Winnipeggers spend $1 million to fix riverbank erosion

WINNIPEG — One of the benefits of owning a home along the Red River is the view, but for some, it’s starting to slip away.

Bob Dick, a resident of Dunkirk Drive, said in the fall of 2019, the water levels on the Red River behind his house were unusually high.

“The river was on top of the bank and was starting to get into the soil and the riverbank started to fail,” said Dick.

Last fall, the Red River in Winnipeg rose 14 feet above the winter ice level. The highest ice level ever recorded in the fall since Environment Canada’s records began in 1970.

“One day alone like I had about six to eight feet just drop into the river,” said Dick, referring to his river bank.
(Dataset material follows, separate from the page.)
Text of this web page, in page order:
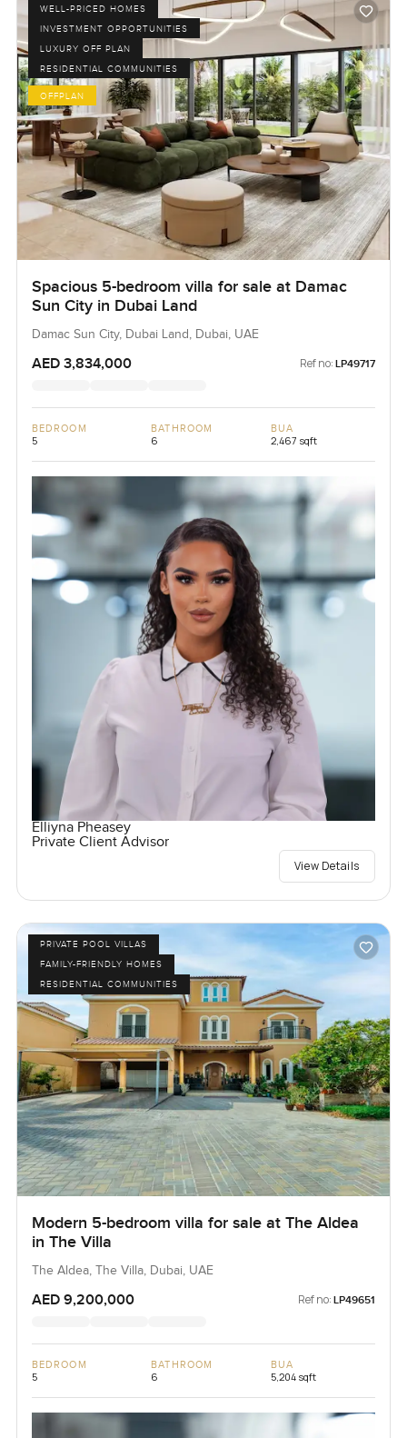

When Dick and his neighbours realized they’d have to restore the riverbank, they reached out to the city and the province for financial help but were told it wasn’t the government’s responsibility.

Dick and several other neighbours are banding together to cover the cost of restoring their river banks, but it’s not cheap.

“We’re into it, I would say around a million dollars,” said Dick. “We already know it’s going to be touching a million, and it may be more.”

Norm Van Elslander lives next door to Dick and has resided on Dunkirk Drive for 55 years. When he was told he’d be on the hook for the cost of repairing the riverbank, it didn’t sit well with him.

“You’ve done St. Vital Park, and you’ve built a nice big beautiful boat ramp.” Said Van Elslander. “You’ve done all of Kingston Row, and you’ve done Kingston Crescent. What the hell are we on, an island?”

Van Elslander said he’s already lost 40 to 50 feet of his backyard, and his underground sprinkler system.

In a statement to CTV News, the City of Winnipeg said:

“The city does not have council-approved funding for riverbank restoration on privately owned land.”

Construction continues on Dick and Van Elslander’s riverbank, but the experience has Van Elslander questioning if he wants to stay at all.

“When it keeps on caving in, you lose all the trees, you lose all the bank, you lose all the route system. I might as well live across the street.” Said Van Elslander.

The neighbours said construction will continue for another three weeks.

They have to finish before the weather warms up, and the river starts flowing.